Whole-mount in situ hybridization to detect vav expression in Drosophila embryos. Anterior is toward the left in all panels. A, Vav is ubiquitously expressed in the cellular blastoderm. B, Lateral view of a stage 11 embryo when the germ band is extended, showing vav expression in the midline primordium and the head. C, Stage 13 germ band-retracted embryo. Lateral view shows vav expression in the embryonic midline (white arrow) and in the midgut (a region with higher levels of vav expression is indicated with a white arrowhead). D, Ventral view of stage 15 embryo highlighting vav expression in the midline (white arrow). E, F, Colocalization of vav mRNA and midline marker proteins in stage 15 embryos. E, Left, Confocal views of vav fluorescent in situ hybridization. Vav transcripts (red) colocalize with wrapper proteins (green), showing that vav is expressed in anterior and medial midline glia (yellow arrowhead) plus other cells where Wrapper expression is excluded (red arrowhead). Right, High magnification of region shown in the dashed rectangle.
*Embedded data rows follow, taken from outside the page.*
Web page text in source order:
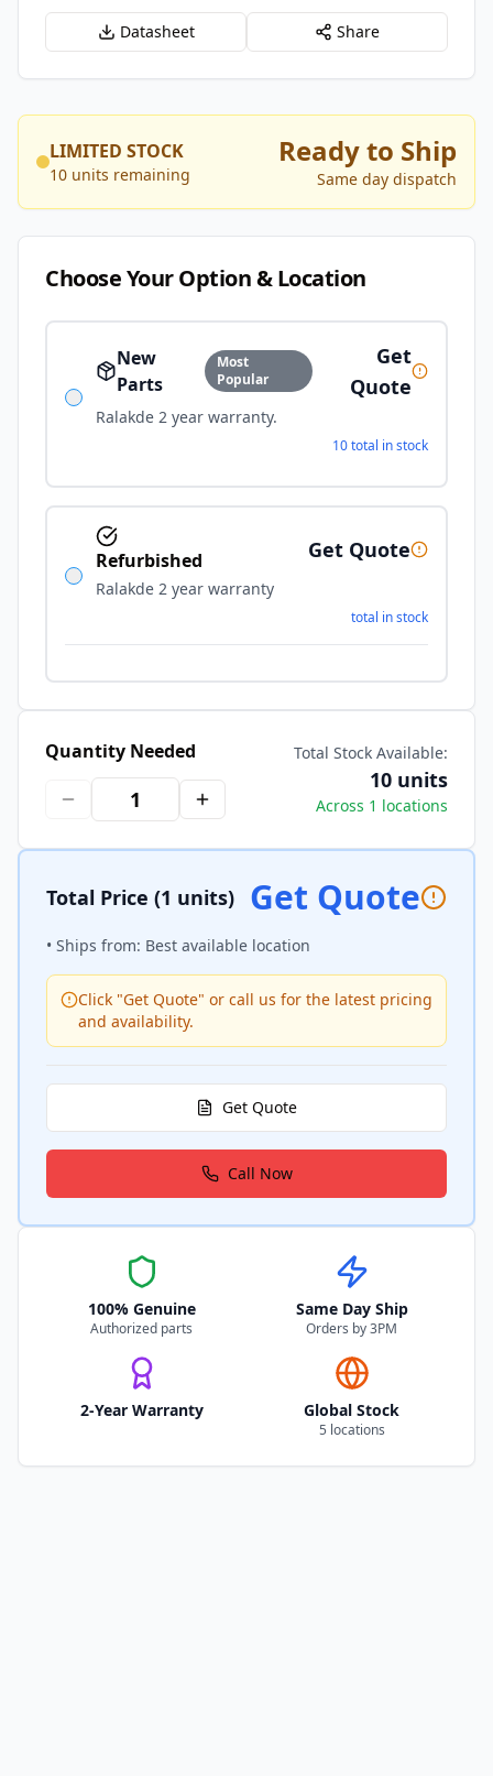
Datasheet Share
LIMITED STOCK
10 units remaining
Ready to Ship
Same day dispatch
Choose Your Option & Location
New
Parts
Most
Popular
Get
Quote
Ralakde 2 year warranty.
10 total in stock
Refurbished Get Quote
Ralakde 2 year warranty
total in stock
Quantity Needed Total Stock Available:
10 units
Across 1 locations
Total Price (1 units) Get Quote
• Ships from: Best available location
Click "Get Quote" or call us for the latest pricing
and availability.
Get Quote
Call Now
100% Genuine
Authorized parts
Same Day Ship
Orders by 3PM
2-Year Warranty Global Stock
5 locations
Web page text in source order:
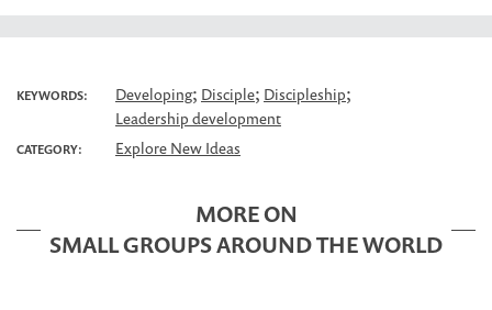
KEYWORDS: Developing; Disciple; Discipleship;
Leadership development
CATEGORY: Explore New Ideas
MORE ON
SMALL GROUPS AROUND THE WORLD
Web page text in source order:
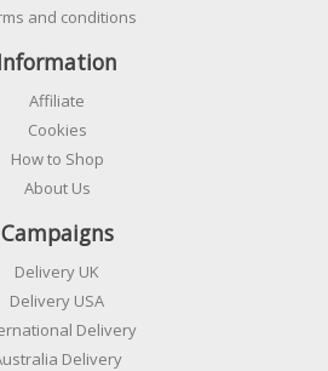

Wrapper expression alone is shown at the top, vav expression in the middle, and merged staining at the bottom. F, Left, Distribution of vav transcripts (blue) with regard to X55 enhancer-trap expression (brown) driven in midline neurons and posterior midline glia (MGP). Vav is expressed in the MGP (white arrowhead) and a subset of neurons (black arrowhead). Right, High magnification of the segment in the dashed box showing vav expression in both glial and neuronal midline cells.

Figure 2.

Characterization of the vav deletion mutants. A, Schematic representation of the vav locus and mutations. Exons are represented by blue boxes, surrounding genes by purple boxes, and the P-element by an orange box. Shown in red is the vav 5′ untranslated region (UTR). Dashed lines indicate that the gene sequences continue but are not represented in entirety. Horizontal arrows designate transcription start sites for vav, for the gene located upstream and for the gene within the third exon of vav. Half-arrows (a–f) show the positions and directions (from 5′ to 3′) of the different primers used to determine the deletion endpoints of the three vav mutant alleles by PCR. vav¹, vav², and vav³ are the deletion mutants derived from y¹P{SUPor-P}vav^KG02022 by P-element imprecise excisions. The size of the deletions is indicated. For the three mutants, the vav locus is represented by a line and the region between brackets corresponds to the deletion. B, C, Vav expression is abolished in mutants. Anterior is to the left. Stage 15 embryos stained for β-gal (brown, immunostaining) and vav (blue, in situ hybridization). B, Vav²/FM7-eve-LacZ. The balancer chromosome gives positive β-gal staining and expresses the vav gene. Wt, Wild type. C, vav² mutant shown by the absence of β-gal staining. The vav gene is not expressed. D, Table illustrating the rescue experiments. Crosses are described in Materials and Methods. The numbers of the adult males progeny are indicated in the table showing that the ubiquitous ectopic expression of vav but not trio can rescue the vav mutant lethality.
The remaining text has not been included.